In April of this year, the U.S. Department of Labor (DOL) published new guidance and best practices to reduce retirement plan cybersecurity risks. While directed at retirement plans and plan sponsors regulated by ERISA, the guidelines and practices are valuable for all retirement plan sponsors and plan participants.

Retirement plans are attractive targets for cybercriminals due to the amount of assets and data held in retirement plans. It is not only important to have measures to prevent data breaches and fraudulent distributions, but to have a plan in place to respond to such incidents.

The DOL’s guidance and best practices focus on three areas: best practices for plan sponsors and plan service providers, online security tips for plan participants, and tips for hiring service providers.
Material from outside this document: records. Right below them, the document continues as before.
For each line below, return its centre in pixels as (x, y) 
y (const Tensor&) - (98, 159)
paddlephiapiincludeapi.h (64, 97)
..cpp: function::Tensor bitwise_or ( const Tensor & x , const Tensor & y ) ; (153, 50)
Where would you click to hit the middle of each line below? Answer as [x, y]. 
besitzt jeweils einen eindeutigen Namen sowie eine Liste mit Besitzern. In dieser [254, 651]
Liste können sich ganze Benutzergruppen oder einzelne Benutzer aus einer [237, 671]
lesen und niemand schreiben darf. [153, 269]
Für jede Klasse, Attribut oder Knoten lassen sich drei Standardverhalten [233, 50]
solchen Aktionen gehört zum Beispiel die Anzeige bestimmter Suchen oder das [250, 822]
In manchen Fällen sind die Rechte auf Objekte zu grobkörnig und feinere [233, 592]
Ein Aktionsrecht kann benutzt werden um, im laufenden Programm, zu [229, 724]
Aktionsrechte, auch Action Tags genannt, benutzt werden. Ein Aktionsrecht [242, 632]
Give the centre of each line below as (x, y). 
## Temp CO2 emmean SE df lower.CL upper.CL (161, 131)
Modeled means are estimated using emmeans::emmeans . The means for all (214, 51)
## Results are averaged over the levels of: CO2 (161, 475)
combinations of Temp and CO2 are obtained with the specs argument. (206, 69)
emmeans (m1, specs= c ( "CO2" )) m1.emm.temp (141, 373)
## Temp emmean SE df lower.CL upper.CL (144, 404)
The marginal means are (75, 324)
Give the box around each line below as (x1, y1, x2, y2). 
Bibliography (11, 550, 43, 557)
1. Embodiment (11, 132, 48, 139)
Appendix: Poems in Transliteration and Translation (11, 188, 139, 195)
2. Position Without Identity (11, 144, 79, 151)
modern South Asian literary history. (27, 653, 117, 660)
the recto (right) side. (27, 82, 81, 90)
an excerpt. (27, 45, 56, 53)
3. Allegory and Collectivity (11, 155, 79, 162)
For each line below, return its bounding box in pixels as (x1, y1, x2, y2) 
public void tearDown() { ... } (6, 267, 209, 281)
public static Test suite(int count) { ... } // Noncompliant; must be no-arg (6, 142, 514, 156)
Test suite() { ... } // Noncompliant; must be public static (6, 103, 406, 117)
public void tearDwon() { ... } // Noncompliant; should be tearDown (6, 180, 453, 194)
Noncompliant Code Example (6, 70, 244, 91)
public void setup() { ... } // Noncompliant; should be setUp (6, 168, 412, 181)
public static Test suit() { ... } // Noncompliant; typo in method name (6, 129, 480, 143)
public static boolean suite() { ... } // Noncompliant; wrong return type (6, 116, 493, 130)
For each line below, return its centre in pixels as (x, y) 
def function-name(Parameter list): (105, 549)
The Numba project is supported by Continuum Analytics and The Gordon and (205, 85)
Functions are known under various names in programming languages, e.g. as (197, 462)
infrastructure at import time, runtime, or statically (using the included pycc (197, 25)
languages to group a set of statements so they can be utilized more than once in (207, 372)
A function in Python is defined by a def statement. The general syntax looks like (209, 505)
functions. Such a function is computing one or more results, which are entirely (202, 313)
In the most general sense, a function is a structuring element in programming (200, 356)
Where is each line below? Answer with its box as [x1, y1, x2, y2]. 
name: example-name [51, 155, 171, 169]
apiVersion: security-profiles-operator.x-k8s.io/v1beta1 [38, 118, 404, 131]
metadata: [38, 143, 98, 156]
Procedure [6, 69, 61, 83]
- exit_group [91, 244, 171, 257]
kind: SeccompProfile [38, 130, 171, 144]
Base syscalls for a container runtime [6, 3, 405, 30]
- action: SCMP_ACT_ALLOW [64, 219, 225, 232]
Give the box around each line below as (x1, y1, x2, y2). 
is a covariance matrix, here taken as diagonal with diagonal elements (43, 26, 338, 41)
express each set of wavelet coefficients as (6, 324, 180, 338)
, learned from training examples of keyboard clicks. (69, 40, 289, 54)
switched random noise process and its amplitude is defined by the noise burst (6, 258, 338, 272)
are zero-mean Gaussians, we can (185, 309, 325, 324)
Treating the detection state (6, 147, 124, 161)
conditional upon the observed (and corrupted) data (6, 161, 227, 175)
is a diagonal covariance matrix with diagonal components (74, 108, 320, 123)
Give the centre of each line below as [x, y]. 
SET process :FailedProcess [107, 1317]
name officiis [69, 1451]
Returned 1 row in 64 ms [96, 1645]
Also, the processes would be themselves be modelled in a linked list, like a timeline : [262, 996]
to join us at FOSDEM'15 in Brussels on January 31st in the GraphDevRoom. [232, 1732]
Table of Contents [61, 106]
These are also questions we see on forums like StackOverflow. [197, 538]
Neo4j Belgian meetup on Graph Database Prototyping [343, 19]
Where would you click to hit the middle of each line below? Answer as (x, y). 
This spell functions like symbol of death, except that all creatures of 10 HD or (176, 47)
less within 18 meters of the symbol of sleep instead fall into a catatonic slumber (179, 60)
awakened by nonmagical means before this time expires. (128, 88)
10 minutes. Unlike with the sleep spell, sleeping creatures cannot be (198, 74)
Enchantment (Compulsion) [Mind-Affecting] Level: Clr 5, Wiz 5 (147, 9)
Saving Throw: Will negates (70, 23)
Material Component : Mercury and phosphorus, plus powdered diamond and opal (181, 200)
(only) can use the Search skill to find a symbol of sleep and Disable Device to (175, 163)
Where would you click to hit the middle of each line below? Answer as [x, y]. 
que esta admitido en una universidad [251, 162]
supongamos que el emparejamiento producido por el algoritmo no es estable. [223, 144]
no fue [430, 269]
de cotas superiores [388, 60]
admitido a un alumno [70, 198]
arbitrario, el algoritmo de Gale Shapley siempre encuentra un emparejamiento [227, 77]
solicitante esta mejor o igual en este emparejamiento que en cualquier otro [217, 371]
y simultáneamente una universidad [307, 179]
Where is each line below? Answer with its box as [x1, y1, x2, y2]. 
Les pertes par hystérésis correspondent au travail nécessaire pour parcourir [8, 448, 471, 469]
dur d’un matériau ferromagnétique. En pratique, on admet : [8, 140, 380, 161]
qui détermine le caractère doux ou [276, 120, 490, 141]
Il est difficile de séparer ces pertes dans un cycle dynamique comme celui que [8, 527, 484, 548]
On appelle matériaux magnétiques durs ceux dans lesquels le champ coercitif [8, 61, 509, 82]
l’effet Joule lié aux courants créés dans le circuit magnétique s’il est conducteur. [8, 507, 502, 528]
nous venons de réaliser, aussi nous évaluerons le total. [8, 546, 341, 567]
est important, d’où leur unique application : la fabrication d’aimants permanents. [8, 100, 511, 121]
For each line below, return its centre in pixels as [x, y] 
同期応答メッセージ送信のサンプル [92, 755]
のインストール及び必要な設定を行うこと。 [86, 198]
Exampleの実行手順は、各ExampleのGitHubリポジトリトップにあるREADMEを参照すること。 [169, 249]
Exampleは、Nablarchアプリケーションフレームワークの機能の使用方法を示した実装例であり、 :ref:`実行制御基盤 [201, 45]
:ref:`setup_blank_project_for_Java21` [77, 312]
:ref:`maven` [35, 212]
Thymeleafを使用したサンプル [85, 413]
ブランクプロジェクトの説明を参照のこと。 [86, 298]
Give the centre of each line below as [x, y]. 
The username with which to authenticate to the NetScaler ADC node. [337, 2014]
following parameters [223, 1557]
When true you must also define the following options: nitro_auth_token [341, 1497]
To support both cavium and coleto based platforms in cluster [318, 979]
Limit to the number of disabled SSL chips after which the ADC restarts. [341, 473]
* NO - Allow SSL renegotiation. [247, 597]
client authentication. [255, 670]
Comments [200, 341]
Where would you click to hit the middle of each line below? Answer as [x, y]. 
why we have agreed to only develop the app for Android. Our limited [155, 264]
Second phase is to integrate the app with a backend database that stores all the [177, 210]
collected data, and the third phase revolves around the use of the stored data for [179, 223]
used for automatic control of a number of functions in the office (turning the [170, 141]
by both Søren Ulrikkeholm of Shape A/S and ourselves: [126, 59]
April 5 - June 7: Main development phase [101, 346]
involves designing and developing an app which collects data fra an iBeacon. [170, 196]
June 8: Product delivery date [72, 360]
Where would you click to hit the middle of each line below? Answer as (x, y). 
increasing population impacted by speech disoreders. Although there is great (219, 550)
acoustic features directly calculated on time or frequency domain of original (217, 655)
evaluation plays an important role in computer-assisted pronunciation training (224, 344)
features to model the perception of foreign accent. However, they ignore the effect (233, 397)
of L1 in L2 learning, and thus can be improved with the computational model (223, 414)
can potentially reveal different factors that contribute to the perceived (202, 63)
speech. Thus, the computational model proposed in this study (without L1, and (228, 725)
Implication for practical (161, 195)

Cybersecurity Program Best Practices

The DOL’s Cybersecurity Program Best Practices, describe the best practices for retirement plans and retirement plan service providers. The best practices apply to plan sponsors and the plan vendors the sponsors select. These best practices include:

  1. Have a formal, well documented cybersecurity program.
  2. Conduct prudent annual risk assessments.
  3. Have a reliable annual third party audit of security controls.
  4. Clearly define and assign information security roles and responsibilities.
  5. Have strong access control procedures.
  6. Ensure that any assets or data stored in a cloud or managed by a third party service provider are subject to appropriate security reviews and independent security assessments.
  7. Conduct periodic cybersecurity awareness training.
  8. Implement and manage a secure system development life cycle (SDLC) program.
  9. Have an effective business resiliency program addressing business continuity, disaster recovery, and incident response.
  10. Encrypt sensitive data, stored and in transit.
  11. Implement strong technical controls in accordance with best security practices.
  12. Appropriately respond to any past cybersecurity incidents.

Online Security Tips

The DOL’s Online Security Tips provide practical advice to plan participants to reduce the risk of fraud. Many of these tips are common and well-known; however, it is always helpful to remind and encourage plan participants to follow these guidelines to keep their information and their retirement savings safe. Plan sponsors and plan providers may consider including these tips as part of ongoing communications and training for plan participants.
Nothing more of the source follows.